In and Out of the Classroom

The City of Cambridge and Salisbury University planning and GIS departments administered a mobile housing blight study early in November. Ten students from Dr. Michael Scott’s geography classes and Dr. Amal Ali’s planning classes at Salisbury University measured risk variables in residential neighborhoods throughout Ward 3 of the Maryland city.

A University of Tennessee team attended the Morgan County College and Career Fair at the Wartburg Vocational Center. Several hundred middle and high school students and teachers had the chance to see how geography and GIS matter.

Geo for All is looking for volunteers to produce a simple webform and website for publishing data for an annual Open Source Report Card.

VR is coming to geography (and other) classes at Penn State.

Geography Awareness Week and GIS Day News

The United States Geospatial Intelligence Foundation (USGIF) created a “GEOINT 101” presentation to share with 50 fifth grade students at Moorefield Station Elementary School in Ashburn, Va., Nov. 16 for GIS Day.
OSM GeoWeek

OpenStreetMap is participating in GeoWeek, aka Geography Awareness Week, again.

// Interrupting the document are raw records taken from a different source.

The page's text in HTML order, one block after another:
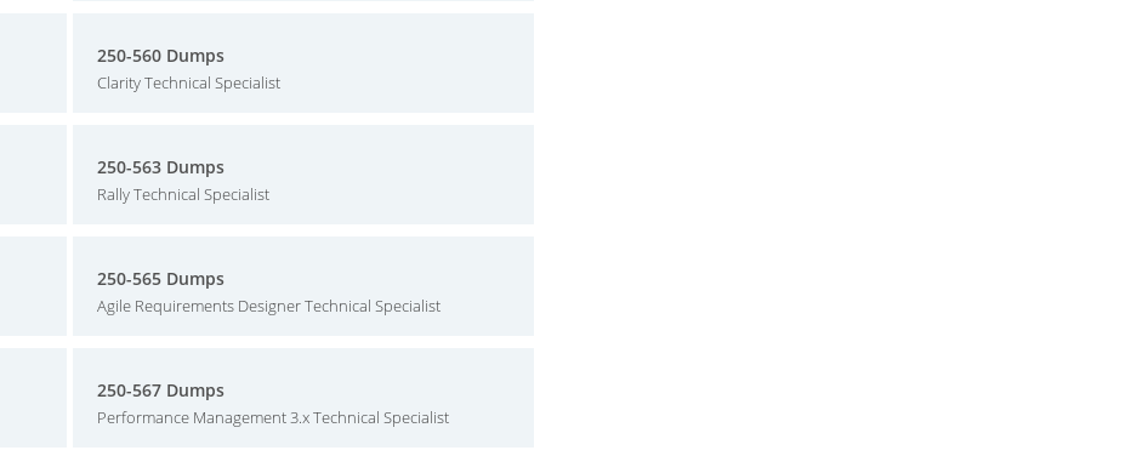
250-560 Dumps
Clarity Technical Specialist
250-563 Dumps
Rally Technical Specialist
250-565 Dumps
Agile Requirements Designer Technical Specialist
250-567 Dumps
Performance Management 3.x Technical Specialist
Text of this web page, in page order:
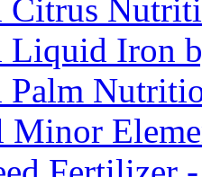
Citrus
Liquid Iron
Palm
Minor
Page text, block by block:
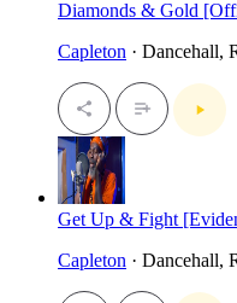
Diamonds & Gold
Capleton · Dancehall,
Get Up & Fight
Capleton · Dancehall,
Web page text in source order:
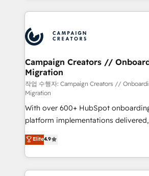
record of business transformation,
approach has helped brands
onboarding and implementation,
extensive experience working with
and manufacturers since 2002, we
empowering our clients and
autonomy. Get to grips with
guided implementation and
the CRM platform into your digital
you like support in deploying your
marketing strategy? We'll provide
to your needs and sales objectives.
certifications, we are part of the
Canadian agencies, and we both
Accreditations. Based in Canada
Campaign Creators //
Migration
작업 수행자: Campaign Creators //
Migration
With over 600+ HubSpot
platform implementations
Elite Solutions Partner for
migrate, replatform, and scale
in high-impact CRM and CMS
onboarding from platforms like
Elite4.9
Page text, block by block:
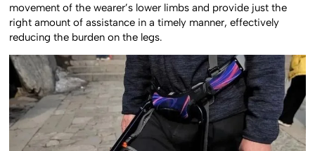
movement of the wearer’s lower limbs and provide just the
right amount of assistance in a timely manner, effectively
reducing the burden on the legs.

Michigan State is celebrating Geography Awareness Week by noting its new name (Department of Geography, Environment, and Spatial Sciences) and hosting a film about water scarcity in Kansas. There's a podcast with department chair Alan Arbogast in the article.

Esri News

Esri offers a generic memo to campus IT directors supporting the implementation of Single Sign On (SSO) for ArcGIS at higher education institutions.

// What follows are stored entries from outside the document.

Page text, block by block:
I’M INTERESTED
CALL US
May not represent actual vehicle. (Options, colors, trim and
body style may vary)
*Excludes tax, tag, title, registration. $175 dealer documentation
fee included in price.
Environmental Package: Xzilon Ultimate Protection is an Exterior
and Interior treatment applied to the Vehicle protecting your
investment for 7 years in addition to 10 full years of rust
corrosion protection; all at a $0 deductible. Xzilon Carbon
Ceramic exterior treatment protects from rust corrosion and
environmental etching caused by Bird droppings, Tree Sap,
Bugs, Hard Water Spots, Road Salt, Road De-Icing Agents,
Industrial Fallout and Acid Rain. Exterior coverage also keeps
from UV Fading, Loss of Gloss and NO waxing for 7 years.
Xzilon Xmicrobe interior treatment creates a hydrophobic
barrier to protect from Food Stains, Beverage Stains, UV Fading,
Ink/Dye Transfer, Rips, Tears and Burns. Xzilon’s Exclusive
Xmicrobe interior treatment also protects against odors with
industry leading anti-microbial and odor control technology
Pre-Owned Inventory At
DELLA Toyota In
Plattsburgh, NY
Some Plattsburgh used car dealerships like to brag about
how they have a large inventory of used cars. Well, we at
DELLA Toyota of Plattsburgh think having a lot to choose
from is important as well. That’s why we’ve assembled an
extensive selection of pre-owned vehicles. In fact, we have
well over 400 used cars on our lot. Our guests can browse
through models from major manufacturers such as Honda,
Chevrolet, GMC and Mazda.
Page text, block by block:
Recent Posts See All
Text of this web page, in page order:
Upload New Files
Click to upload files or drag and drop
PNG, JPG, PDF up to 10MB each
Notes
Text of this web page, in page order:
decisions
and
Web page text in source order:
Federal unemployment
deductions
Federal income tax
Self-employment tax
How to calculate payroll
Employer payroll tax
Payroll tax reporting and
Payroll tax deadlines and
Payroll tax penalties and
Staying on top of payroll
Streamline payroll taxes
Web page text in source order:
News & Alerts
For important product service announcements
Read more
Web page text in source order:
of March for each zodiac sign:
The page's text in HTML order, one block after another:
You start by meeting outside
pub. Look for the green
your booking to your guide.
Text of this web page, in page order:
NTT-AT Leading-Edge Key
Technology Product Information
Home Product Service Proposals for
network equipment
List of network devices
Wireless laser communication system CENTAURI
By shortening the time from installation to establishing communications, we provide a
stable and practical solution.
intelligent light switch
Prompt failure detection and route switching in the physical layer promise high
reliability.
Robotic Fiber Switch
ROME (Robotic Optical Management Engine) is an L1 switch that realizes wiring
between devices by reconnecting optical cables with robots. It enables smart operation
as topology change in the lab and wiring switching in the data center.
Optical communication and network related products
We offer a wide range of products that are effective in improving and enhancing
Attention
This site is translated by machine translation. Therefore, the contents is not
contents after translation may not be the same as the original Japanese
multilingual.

Esri announced an agreement between Esri Eastern Africa Limited and the Federal Democratic Republic of Ethiopia to install free Esri geospatial software at more than 30 Ethiopian public universities.

Tracy Jessop, assistant director of highways and transport at Norfolk County Council, UK details how the local authority is using Esri GIS to improve the school transport arrangements for almost 2,000 children with special needs, and help meet a cost-saving target of £500,000 this year.